May is the month of mental health awareness. During the month, there are several campaigns to champion the rights of mental health patients.

In Kenya, mental health rights awareness is becoming common with increased sensitisation programmes. Gone are the days when mental health and patients were a stigma.

There is a close relationship between mental health rights and the law.

The law considers a mentally unsound person to be unfit or incapable of performing certain tasks. The principle of incapacity is that a person is deemed unable to do certain things legally.

For example, according to the law, they are not able to enter contracts in their own name, they are not able to hold directorship positions and they are not able to run for political office.

The law is such that once a person is considered to be mentally unfit, he is assumed to lack capacity to undertake any of the above transactions. It is clearly stipulated in many laws.

In certain commercial agreements, the incapacity clause is such that the agreement automatically terminates upon a person is declared mentally unfit. For example, in articles of association, it is stated that a director ceases to hold office upon being declared mentally unfit.

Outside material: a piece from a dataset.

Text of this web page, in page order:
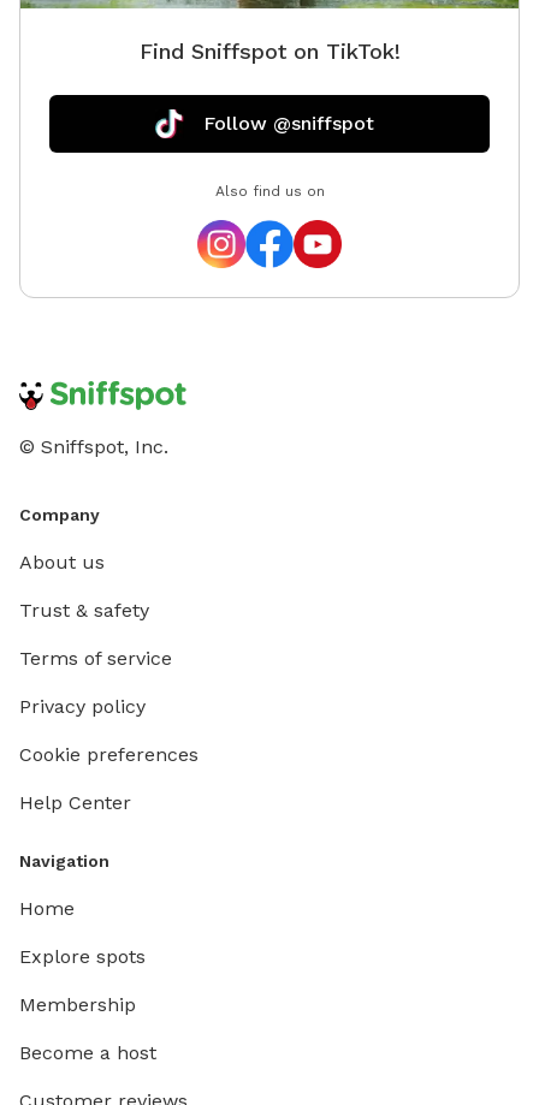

The law, therefore, places a lot of legal limitations on a person that is mentally unfit.

However, the law also protects the affairs of mental health patients. In the Mental Health Act, under Section 26, the court can make orders to protect the estate and the affairs of a mentally unfit person.

Section 26 allows the court to make orders for the estate's management and allows for guardianship.

What these two provisions mean is that the estate of a mentally unfit person can be managed by a court-appointed manager in the best interest of the patient.

Guardians are appointed from close relatives or family members.

The guardian protects the affairs of the mentally ill patient, for example, by making decisions on his behalf such as medical treatment and others.

This is an important clause for persons of close proximity to the one who is or becomes mentally unsound.

Family members or colleagues can still protect the interests and affairs of a mentally unsound person by invoking any of the provisions under Section 26 of the Act.

The limitations

The manager and guardian appointed by court have been given a mandate to act in the best interest of the patient.

However, they cannot do certain acts without the court’s authority. For example, they cannot mortgage, charge, sell or transfer any of the patient’s assets without authority of the court.

They are also barred from making any investments without court authority. In the event the manager or guardian appointed seeks to be remunerated, he is paid out of the patient’s estate.

In some cases, a mentally unfit person does not have any close relatives or anybody seeking to act as a trustee for him. In such a case, the court can appoint the public trustee as the guardian.

The guardians and trustees have authority to do binding acts such as executing documents on their behalf in commercial transactions.